Provisionsanspruch bei Wohnungsvermittlung, wenn Makler gleichzeitig Mietgarant ist

Der Bundesgerichtshof (BGH) hat in einer jüngsten Entscheidung bestätigt, dass dem Makler als Wohnungsvermittler für den Nachweis der Gelegenheit bzw. für die Vermittlung des Abschlusses eines Mietvertrages auch dann ein Maklerprovisionsanspruch zusteht, wenn dieser gegenüber dem Eigentümer oder Vermieter eine Mietgarantie übernommen hat. Der Entscheidung lag folgender Sachverhalt zugrunde: Die Maklerin verlangt Maklerprovision in Höhe von zwei Monatsmieten zuzüglich Mehrwertsteuer für den Nachweis der Gelegenheit bzw. der Vermittlung des Abschlusses des Mietvertrages. Die Maklerin hatte sich jedoch zuvor gegenüber dem Eigentümer der Wohnung verpflichtet, bis zur Vermietung der Wohnung eine Mietgarantie zu übernehmen, welche von ihr auch bis zur Vermietung der Wohnung gezahlt wurde. Die Mieterin, von der die Maklerin nunmehr die fällige Maklerprovision verlangt, wendet jedoch gegen den Maklerprovisionsanspruch ein, dass die Maklerin mit ihrem Anspruch aus § 2 Abs. 2 S. 1, Nr. 2 WoVermittG ausgeschlossen sei.

Der BGH verneint die Anwendbarkeit des § 2 Abs. 2 S. 1 Nr. 2 WoVermittG. Danach steht dem Wohnungsvermittler dann kein Provisionsanspruch zu, wenn er gleichzeitig der Mieter des Wohnraumes ist.

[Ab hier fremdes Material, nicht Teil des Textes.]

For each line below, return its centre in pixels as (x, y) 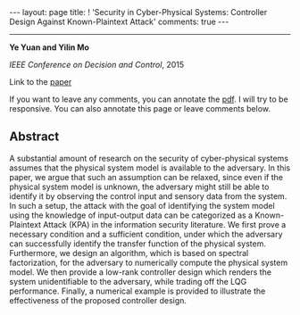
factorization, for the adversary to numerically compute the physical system (149, 262)
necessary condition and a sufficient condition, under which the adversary (146, 234)
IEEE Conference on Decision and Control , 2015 (97, 65)
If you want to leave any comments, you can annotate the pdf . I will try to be (149, 99)
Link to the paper (41, 82)
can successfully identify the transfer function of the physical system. (137, 244)
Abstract (34, 137)
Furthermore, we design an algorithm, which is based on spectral (129, 253)
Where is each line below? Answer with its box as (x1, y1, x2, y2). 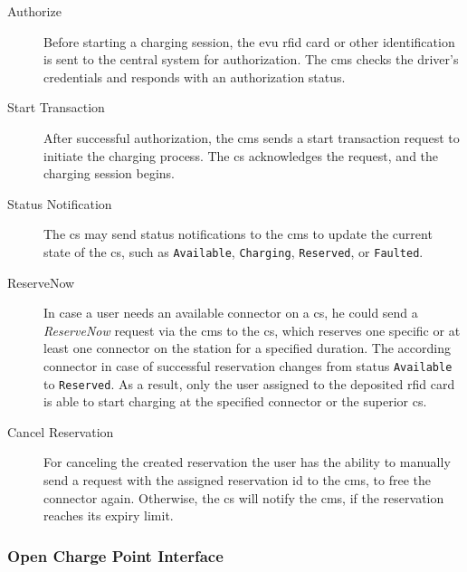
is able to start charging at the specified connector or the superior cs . (43, 392, 427, 411)
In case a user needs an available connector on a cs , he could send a (43, 303, 418, 322)
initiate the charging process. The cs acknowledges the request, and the (43, 146, 439, 165)
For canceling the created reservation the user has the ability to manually (43, 453, 451, 472)
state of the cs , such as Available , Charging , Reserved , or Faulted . (43, 242, 424, 261)
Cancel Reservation (7, 422, 114, 441)
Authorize (7, 2, 62, 20)
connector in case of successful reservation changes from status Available (43, 356, 453, 375)
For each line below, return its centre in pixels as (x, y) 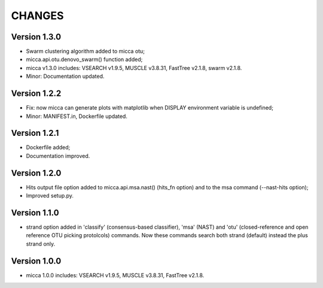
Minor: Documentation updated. (65, 76)
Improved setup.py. (50, 196)
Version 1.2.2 (36, 94)
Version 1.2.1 (35, 133)
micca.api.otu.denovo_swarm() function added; (84, 59)
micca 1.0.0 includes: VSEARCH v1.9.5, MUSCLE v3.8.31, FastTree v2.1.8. (115, 275)
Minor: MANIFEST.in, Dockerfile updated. (77, 116)
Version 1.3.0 (36, 37)
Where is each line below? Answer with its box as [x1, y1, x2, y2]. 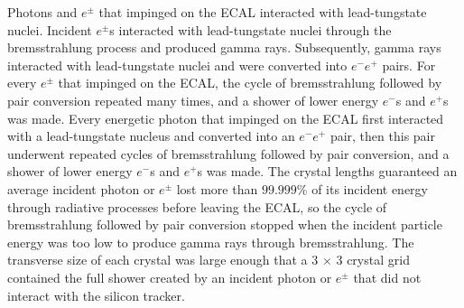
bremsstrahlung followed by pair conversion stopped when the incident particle [7, 215, 442, 234]
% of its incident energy [296, 179, 428, 198]
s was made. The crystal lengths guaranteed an [197, 162, 458, 181]
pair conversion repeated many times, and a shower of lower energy [7, 90, 379, 109]
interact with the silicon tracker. [7, 285, 185, 304]
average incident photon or [7, 179, 155, 198]
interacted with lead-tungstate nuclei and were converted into [7, 55, 348, 74]
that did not [353, 267, 422, 286]
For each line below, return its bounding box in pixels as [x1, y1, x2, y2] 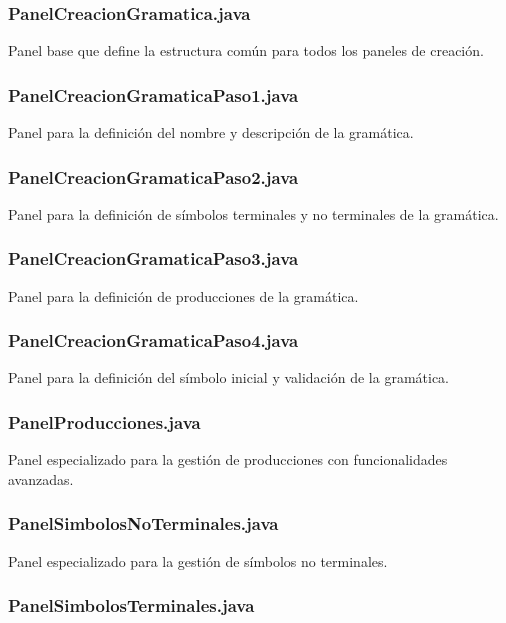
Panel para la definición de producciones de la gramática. [8, 285, 359, 306]
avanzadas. [8, 468, 74, 489]
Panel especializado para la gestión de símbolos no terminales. [8, 550, 388, 571]
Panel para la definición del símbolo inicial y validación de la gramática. [8, 367, 449, 388]
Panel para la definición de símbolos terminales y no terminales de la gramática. [8, 203, 499, 224]
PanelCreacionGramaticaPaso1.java [8, 82, 299, 107]
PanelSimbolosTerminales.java [8, 593, 255, 618]
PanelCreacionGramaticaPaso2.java [8, 164, 299, 189]

Der BGH begründet seine Entscheidung damit, dass Zweck der Regelung ist, dem Mieter für eigene Maklertätigkeit gegenüber einem Nachmieter ein Entgelt zu versagen. Der Mieter soll grundsätzlich keinen wirtschaftlichen Nutzen aus der Beendigung des Mietverhältnisses schlagen können. In diesem Zusammenhang sind auch Kaufverträge über Möbel des weichenden Mieters mit dem Mietinteressenten dann unwirksam, wenn der geforderte Kaufpreis in einem auffälligen Missverhältnis zum tatsächlichen Wert der Gegens-tände steht – so genannte ,,Sperrmüllverträge``).

Eine Provisionszusage an den Mietgaranten ist jedoch mit Abstandszahlungen für zurückgelassene Möbel oder Gegenstände nicht vergleichbar. Dies gilt selbst dann, wenn der Mietgarant – was immer der Fall sein wird – gleichzeitig das Interesse verfolgt, durch die Vermietung der Wohnung seine eigene Verpflichtung zur Mietzinszahlung loszuwerden (BGH III ZR 151/05).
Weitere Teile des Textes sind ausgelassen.